Exercise inputs START

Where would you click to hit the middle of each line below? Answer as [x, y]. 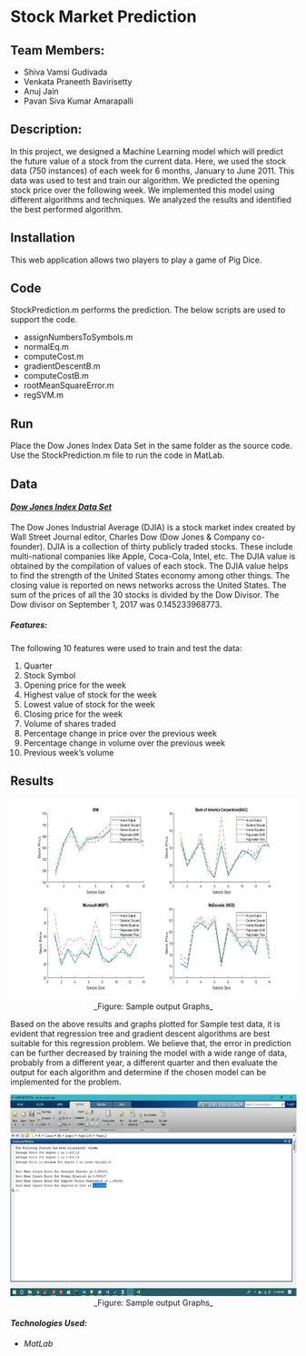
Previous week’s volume [69, 752]
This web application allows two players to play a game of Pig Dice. [136, 260]
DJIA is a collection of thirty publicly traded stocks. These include [170, 546]
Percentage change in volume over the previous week [124, 743]
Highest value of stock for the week [90, 694]
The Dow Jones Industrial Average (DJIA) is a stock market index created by [153, 527]
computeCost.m [54, 357]
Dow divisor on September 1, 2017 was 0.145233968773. [116, 604]
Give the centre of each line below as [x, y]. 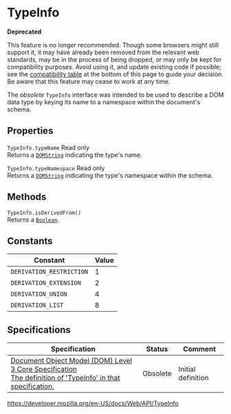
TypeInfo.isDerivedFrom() [44, 213]
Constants [30, 241]
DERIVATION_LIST [37, 306]
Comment [200, 349]
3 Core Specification [44, 369]
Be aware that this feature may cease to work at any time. [89, 81]
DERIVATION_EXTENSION [46, 283]
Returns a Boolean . [33, 219]
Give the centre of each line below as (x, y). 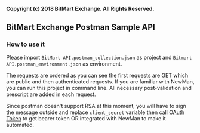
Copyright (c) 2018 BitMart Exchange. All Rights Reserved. (80, 9)
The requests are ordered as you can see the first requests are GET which (97, 75)
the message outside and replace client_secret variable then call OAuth (96, 112)
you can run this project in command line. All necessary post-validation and (99, 88)
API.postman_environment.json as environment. (64, 64)
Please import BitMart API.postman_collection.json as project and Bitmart (99, 57)
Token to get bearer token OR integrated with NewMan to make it (86, 118)
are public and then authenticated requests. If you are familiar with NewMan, (100, 81)
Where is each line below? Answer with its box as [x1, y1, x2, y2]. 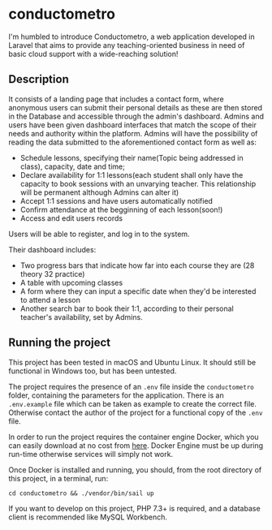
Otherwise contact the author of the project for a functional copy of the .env [8, 407, 263, 417]
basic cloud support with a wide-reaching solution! [8, 49, 179, 58]
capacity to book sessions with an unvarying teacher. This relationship [19, 179, 257, 188]
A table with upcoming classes [19, 278, 123, 287]
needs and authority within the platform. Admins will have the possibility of [8, 128, 258, 138]
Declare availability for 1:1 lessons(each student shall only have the [19, 170, 244, 179]
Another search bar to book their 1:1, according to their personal [19, 304, 234, 313]
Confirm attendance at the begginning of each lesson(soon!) [19, 205, 223, 214]
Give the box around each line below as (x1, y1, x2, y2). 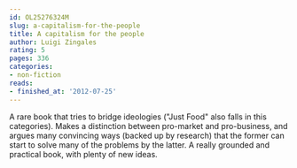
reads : (9, 79, 34, 88)
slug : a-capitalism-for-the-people (9, 21, 141, 30)
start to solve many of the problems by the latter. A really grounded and (9, 139, 270, 150)
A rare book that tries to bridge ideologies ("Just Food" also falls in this (9, 111, 268, 122)
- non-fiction (9, 71, 62, 80)
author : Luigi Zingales (9, 37, 98, 47)
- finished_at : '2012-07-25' (9, 87, 117, 95)
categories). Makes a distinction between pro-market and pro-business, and (9, 120, 288, 131)
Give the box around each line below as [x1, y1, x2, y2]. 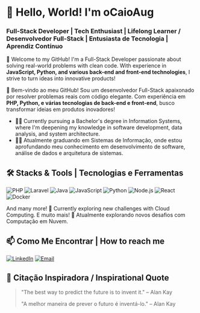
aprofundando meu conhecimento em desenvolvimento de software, [14, 143, 186, 150]
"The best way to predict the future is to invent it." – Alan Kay [20, 288, 173, 296]
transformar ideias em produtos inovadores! [6, 106, 116, 113]
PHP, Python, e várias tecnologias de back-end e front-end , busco [6, 100, 175, 107]
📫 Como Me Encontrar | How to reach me [6, 236, 165, 246]
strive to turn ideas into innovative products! [6, 75, 116, 82]
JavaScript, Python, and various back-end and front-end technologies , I [6, 69, 190, 76]
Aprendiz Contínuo [6, 42, 63, 51]
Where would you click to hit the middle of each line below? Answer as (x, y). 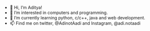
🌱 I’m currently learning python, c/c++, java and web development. (77, 18)
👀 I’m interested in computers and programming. (59, 13)
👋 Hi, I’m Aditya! (26, 8)
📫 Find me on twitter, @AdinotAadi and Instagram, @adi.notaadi (75, 23)
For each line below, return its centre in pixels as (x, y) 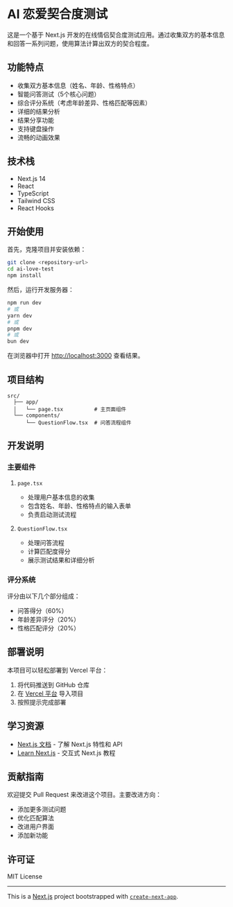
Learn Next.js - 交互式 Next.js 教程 (66, 752)
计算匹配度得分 (49, 551)
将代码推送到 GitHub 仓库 (53, 684)
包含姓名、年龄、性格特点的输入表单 (79, 506)
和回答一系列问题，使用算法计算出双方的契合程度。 (80, 43)
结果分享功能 (35, 120)
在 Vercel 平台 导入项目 (50, 693)
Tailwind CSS (36, 200)
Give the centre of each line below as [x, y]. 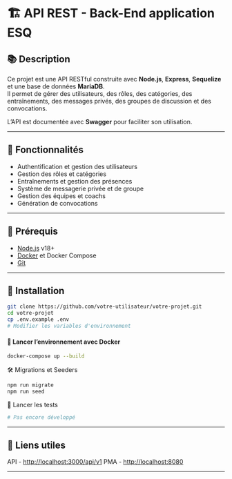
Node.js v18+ [36, 248]
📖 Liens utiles [37, 446]
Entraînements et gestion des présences [75, 181]
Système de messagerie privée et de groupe [80, 188]
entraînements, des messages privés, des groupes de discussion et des [109, 101]
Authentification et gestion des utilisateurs [77, 166]
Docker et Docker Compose [57, 255]
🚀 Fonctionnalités [46, 150]
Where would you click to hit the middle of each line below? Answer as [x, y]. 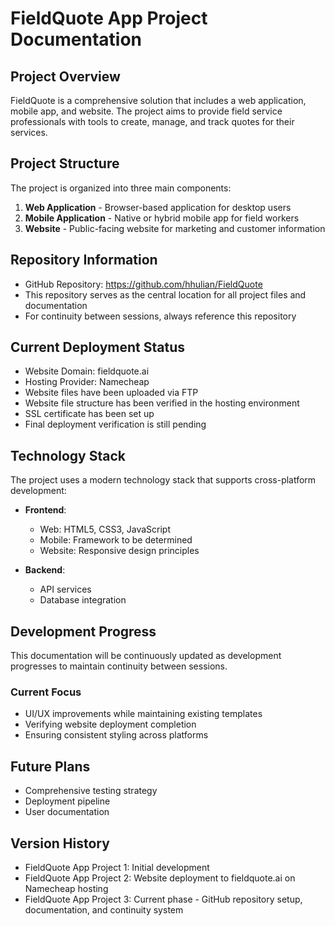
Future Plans [50, 766]
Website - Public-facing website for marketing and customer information [175, 228]
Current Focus [46, 692]
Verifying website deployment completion [110, 724]
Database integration [83, 600]
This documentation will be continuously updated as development [146, 656]
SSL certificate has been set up [89, 414]
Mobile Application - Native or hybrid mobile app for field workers [162, 218]
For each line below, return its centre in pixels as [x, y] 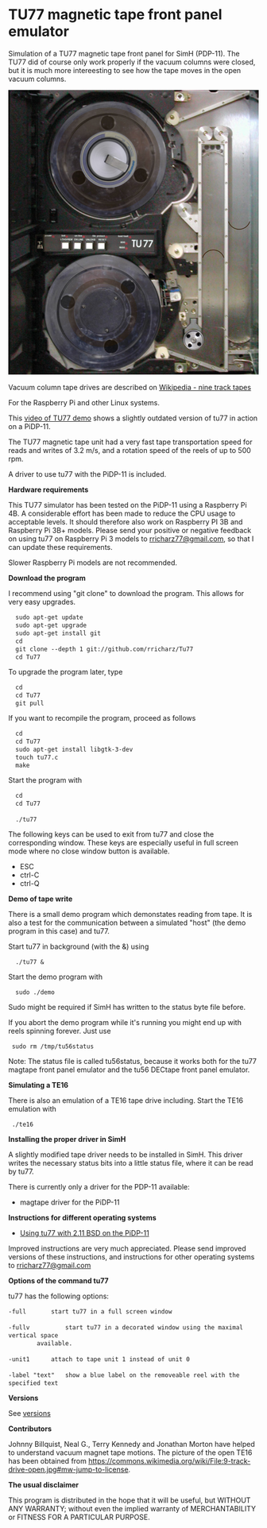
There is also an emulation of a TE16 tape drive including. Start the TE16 [126, 1101]
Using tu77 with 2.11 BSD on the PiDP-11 [84, 1233]
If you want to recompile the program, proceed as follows [102, 718]
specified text [33, 1383]
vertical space [33, 1336]
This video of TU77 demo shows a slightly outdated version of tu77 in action [133, 418]
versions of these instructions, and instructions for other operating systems [132, 1257]
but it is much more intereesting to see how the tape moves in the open [125, 70]
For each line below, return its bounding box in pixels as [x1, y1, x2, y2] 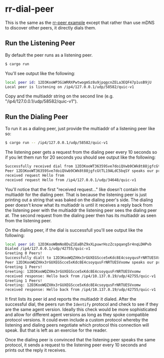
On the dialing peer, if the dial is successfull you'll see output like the [5, 227, 143, 233]
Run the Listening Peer [5, 39, 76, 48]
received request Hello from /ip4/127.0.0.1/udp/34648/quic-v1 [5, 177, 137, 182]
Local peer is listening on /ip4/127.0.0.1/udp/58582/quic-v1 [5, 84, 134, 89]
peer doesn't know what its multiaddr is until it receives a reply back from [5, 202, 153, 208]
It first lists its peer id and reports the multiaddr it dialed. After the [5, 296, 137, 302]
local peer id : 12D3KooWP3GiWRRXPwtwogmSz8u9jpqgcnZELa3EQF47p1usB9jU [5, 80, 152, 85]
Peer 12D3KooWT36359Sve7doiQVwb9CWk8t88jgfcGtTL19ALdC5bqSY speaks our [5, 168, 154, 173]
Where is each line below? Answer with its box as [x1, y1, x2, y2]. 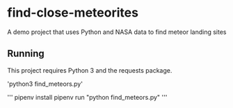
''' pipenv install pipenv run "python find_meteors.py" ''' [7, 93, 168, 101]
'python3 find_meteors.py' [7, 80, 83, 88]
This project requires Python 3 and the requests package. [7, 66, 172, 74]
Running [7, 48, 45, 60]
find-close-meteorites [7, 5, 139, 21]
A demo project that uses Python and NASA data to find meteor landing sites [7, 28, 227, 36]
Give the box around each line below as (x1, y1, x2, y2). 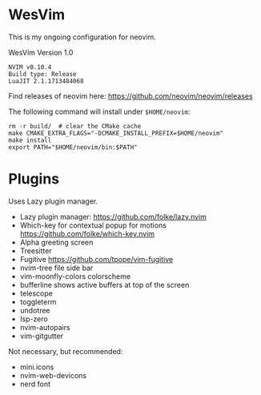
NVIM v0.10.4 (8, 62, 52, 71)
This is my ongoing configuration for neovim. (8, 32, 156, 42)
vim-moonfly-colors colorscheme (19, 271, 130, 281)
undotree (19, 305, 50, 315)
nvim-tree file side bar (19, 263, 94, 272)
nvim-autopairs (19, 322, 70, 332)
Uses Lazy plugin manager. (8, 196, 98, 206)
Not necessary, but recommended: (8, 346, 123, 356)
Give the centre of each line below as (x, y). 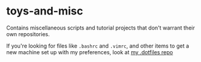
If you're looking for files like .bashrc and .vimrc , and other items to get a (98, 46)
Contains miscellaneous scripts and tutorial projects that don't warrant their (101, 28)
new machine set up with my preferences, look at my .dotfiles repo (90, 52)
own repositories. (28, 34)
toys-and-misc (45, 11)
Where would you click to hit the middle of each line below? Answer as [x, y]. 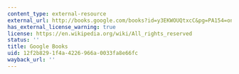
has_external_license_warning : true [62, 27]
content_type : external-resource [57, 14]
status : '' [23, 40]
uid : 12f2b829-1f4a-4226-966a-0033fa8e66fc [73, 54]
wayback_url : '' [31, 60]
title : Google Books [38, 47]
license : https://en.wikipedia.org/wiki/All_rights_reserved [100, 33]
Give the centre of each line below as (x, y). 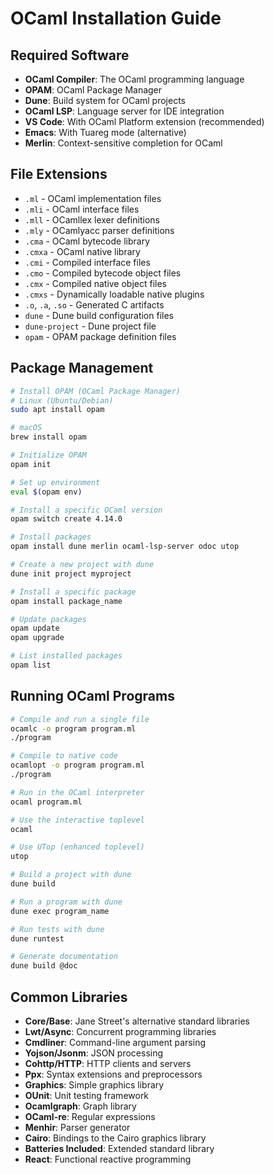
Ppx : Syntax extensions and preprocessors (113, 1074)
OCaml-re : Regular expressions (90, 1116)
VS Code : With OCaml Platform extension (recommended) (144, 121)
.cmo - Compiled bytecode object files (103, 273)
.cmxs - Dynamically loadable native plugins (114, 294)
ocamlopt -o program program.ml (77, 765)
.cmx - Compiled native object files (96, 283)
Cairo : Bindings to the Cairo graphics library (115, 1138)
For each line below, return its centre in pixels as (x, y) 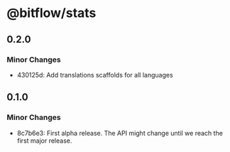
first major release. (44, 141)
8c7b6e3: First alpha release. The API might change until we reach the (120, 133)
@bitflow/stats (51, 13)
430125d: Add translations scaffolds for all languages (95, 75)
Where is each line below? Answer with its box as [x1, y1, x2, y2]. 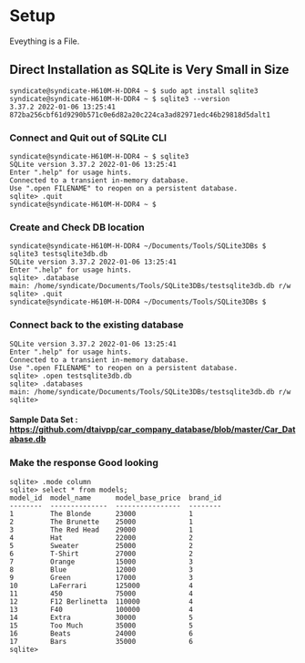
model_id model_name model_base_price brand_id [9, 493, 222, 502]
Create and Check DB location [9, 221, 146, 233]
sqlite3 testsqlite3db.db [9, 250, 107, 259]
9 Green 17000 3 [9, 573, 194, 582]
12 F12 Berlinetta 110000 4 [9, 596, 194, 606]
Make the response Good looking [9, 457, 159, 470]
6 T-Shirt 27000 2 [9, 549, 194, 558]
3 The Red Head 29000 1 [9, 525, 194, 534]
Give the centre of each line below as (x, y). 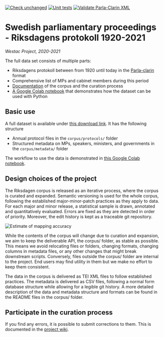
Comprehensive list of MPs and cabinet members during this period (80, 80)
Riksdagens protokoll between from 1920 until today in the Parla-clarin (83, 70)
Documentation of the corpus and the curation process (68, 86)
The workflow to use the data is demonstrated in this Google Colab (73, 158)
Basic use (20, 112)
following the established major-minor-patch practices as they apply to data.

Exercise inputs END

◆ What you have to do
Tally the lines of the records that contain "week", then write only the total.

◆ Output of the exercise
3